TASK DIRECTIONS: Output the full listing exactly as written, with no pictures in it.

PROVIDED INFORMATION:
______
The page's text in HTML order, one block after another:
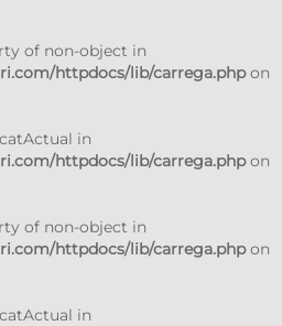
of non-object in
httpdocs/lib/carrega.phpon
in
httpdocs/lib/carrega.phpon
of non-object in
httpdocs/lib/carrega.phpon
in
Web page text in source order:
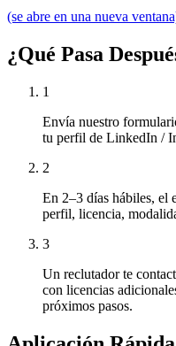
(se abre en una nueva
¿Qué Pasa
1
Envía nuestro
tu perfil de LinkedIn /
2
En 2–3 días hábiles, el
perfil, licencia,
3
Un reclutador te
con licencias
próximos pasos.
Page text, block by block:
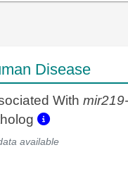
Disease
With
available
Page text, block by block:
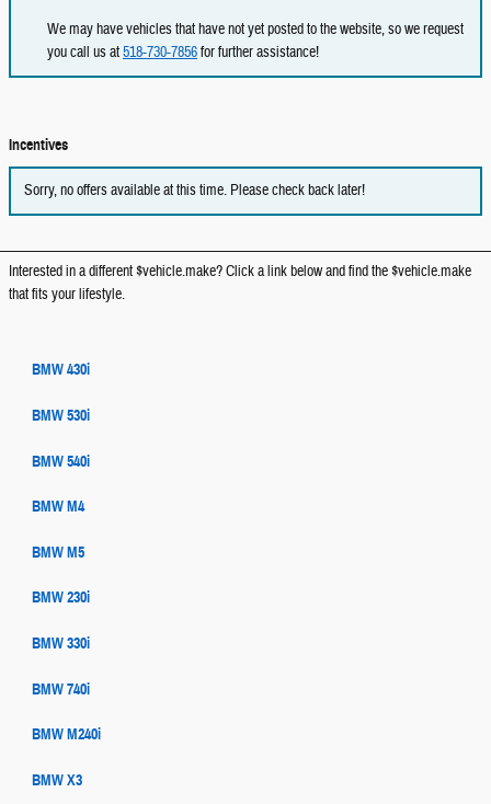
______
TASK OUTPUT:
The page's text in HTML order, one block after another:
of non-object in
httpdocs/lib/carrega.phpon
in
httpdocs/lib/carrega.phpon
of non-object in
httpdocs/lib/carrega.phpon
in
Web page text in source order:
(se abre en una nueva
¿Qué Pasa
1
Envía nuestro
tu perfil de LinkedIn /
2
En 2–3 días hábiles, el
perfil, licencia,
3
Un reclutador te
con licencias
próximos pasos.
Page text, block by block:
Disease
With
available
Page text, block by block:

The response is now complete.